Transcribe exactly the lines that fall between the one holding "Sarvaiya, Arti Chandani (2022)" and the one holding "Starting a business: how to make it work", inclusive, from the entries below.

INPUT RECORDS.
═══
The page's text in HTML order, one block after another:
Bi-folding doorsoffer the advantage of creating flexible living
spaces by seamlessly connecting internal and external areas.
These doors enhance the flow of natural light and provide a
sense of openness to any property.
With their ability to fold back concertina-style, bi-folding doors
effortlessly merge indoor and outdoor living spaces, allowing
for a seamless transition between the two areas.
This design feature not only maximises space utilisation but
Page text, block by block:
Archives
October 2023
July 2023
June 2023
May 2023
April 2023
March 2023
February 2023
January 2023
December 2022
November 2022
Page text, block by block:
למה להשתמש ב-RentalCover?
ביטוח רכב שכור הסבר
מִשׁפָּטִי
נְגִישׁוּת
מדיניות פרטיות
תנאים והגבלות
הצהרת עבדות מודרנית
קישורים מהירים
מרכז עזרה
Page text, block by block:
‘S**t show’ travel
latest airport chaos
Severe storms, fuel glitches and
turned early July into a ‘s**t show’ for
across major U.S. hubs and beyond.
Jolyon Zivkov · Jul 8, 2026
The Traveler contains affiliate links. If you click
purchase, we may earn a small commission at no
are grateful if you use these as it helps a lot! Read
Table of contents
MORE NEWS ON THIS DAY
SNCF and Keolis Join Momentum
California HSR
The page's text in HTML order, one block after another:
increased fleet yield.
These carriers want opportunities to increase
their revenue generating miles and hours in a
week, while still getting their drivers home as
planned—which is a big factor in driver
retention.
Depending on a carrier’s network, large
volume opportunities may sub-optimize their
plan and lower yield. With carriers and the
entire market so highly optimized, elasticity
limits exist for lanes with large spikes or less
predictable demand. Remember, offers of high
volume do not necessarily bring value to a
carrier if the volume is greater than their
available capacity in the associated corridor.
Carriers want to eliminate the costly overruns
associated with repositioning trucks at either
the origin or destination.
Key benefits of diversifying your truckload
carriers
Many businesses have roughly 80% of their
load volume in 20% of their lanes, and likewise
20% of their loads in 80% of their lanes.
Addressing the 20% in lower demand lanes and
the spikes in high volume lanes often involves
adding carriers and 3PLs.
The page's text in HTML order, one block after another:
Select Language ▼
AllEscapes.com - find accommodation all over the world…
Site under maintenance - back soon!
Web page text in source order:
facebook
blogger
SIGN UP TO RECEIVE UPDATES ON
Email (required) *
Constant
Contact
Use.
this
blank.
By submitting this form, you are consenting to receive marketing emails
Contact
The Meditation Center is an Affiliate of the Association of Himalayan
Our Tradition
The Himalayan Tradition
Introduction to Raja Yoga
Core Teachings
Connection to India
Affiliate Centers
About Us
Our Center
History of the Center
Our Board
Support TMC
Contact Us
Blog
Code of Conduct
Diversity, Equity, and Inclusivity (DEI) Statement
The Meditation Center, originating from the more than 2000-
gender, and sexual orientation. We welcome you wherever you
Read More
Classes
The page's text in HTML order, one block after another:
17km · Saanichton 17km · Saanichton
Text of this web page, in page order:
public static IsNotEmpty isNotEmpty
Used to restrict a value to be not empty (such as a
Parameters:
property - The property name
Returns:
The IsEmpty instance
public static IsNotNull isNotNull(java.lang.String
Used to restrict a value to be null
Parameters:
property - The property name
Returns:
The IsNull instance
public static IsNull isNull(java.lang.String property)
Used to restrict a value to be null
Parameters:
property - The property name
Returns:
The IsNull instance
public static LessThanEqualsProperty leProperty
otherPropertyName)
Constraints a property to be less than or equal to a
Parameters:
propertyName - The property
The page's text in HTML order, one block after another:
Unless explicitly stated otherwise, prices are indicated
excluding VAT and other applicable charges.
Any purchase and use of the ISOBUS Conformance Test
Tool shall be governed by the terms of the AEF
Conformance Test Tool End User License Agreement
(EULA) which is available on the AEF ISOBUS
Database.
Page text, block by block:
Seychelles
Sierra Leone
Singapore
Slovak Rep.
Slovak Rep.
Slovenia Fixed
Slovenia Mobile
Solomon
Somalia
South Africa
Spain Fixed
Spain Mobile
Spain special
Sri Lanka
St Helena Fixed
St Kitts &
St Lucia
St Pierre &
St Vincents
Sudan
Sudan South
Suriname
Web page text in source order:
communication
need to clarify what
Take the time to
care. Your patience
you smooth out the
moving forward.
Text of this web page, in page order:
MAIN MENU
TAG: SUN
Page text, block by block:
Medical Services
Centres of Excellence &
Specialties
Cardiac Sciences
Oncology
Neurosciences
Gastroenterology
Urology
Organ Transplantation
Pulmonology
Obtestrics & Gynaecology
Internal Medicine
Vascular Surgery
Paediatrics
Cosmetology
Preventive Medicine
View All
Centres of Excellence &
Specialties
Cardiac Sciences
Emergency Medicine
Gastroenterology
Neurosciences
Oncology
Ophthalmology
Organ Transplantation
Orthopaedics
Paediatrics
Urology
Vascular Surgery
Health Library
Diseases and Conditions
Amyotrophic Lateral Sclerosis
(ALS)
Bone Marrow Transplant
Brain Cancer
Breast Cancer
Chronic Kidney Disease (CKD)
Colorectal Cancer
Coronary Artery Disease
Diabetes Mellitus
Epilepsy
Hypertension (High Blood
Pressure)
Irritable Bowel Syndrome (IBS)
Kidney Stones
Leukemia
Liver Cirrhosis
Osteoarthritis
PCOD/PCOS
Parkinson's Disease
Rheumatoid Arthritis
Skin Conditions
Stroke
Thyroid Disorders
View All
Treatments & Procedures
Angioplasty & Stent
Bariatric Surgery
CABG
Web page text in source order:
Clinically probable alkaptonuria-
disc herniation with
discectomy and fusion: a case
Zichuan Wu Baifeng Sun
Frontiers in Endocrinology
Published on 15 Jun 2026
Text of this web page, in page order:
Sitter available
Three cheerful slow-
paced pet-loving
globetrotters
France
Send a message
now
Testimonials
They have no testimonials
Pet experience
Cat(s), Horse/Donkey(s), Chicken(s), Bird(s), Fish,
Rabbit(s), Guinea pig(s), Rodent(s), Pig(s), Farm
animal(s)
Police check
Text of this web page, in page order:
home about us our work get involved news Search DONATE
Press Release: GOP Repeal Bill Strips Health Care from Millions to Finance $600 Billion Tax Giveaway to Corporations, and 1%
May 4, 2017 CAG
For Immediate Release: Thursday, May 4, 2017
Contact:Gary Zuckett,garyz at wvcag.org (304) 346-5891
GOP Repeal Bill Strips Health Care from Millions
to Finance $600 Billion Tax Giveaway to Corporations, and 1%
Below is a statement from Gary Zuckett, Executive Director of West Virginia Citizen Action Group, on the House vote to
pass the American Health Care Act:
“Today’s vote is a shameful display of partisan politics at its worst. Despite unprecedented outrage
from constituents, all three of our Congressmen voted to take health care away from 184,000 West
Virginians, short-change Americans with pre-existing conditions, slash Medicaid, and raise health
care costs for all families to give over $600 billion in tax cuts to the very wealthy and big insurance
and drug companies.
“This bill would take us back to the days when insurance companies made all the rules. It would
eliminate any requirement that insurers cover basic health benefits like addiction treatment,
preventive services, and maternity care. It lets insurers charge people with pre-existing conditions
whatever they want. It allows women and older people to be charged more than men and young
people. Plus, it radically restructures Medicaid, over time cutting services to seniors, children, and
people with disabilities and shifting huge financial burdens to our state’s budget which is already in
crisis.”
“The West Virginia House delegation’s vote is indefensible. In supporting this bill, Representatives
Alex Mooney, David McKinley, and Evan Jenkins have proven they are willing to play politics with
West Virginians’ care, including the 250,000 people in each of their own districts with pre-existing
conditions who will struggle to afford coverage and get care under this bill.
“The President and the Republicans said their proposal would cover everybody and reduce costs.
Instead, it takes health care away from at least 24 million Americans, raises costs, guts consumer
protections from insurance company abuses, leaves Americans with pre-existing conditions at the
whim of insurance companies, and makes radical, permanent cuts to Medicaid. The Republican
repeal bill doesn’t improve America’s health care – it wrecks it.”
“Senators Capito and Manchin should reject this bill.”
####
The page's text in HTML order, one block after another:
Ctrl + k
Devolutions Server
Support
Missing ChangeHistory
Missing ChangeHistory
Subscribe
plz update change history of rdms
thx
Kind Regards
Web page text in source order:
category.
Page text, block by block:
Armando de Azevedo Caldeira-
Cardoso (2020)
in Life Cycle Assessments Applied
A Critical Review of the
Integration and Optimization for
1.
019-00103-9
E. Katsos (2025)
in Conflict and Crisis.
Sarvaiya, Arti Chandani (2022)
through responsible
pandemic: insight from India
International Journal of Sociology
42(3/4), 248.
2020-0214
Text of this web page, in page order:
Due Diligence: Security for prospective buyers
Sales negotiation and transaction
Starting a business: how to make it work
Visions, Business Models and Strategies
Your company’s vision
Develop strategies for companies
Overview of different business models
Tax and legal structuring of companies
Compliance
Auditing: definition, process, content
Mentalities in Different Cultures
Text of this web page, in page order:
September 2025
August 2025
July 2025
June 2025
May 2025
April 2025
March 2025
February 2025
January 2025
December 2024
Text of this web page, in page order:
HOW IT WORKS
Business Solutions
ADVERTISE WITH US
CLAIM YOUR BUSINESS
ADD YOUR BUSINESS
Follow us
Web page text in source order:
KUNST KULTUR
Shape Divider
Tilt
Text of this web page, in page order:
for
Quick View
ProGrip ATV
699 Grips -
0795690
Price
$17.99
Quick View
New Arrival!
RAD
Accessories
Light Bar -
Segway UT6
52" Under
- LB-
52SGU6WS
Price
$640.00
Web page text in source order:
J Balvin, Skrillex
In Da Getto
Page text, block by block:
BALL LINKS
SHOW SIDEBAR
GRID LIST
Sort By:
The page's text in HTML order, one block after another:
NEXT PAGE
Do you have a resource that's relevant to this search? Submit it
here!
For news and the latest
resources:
═══
SOLUTION FOR THIS PROBLEM.
Sarvaiya, Arti Chandani (2022)
through responsible
pandemic: insight from India
International Journal of Sociology
42(3/4), 248.
2020-0214
Text of this web page, in page order:
Due Diligence: Security for prospective buyers
Sales negotiation and transaction
Starting a business: how to make it work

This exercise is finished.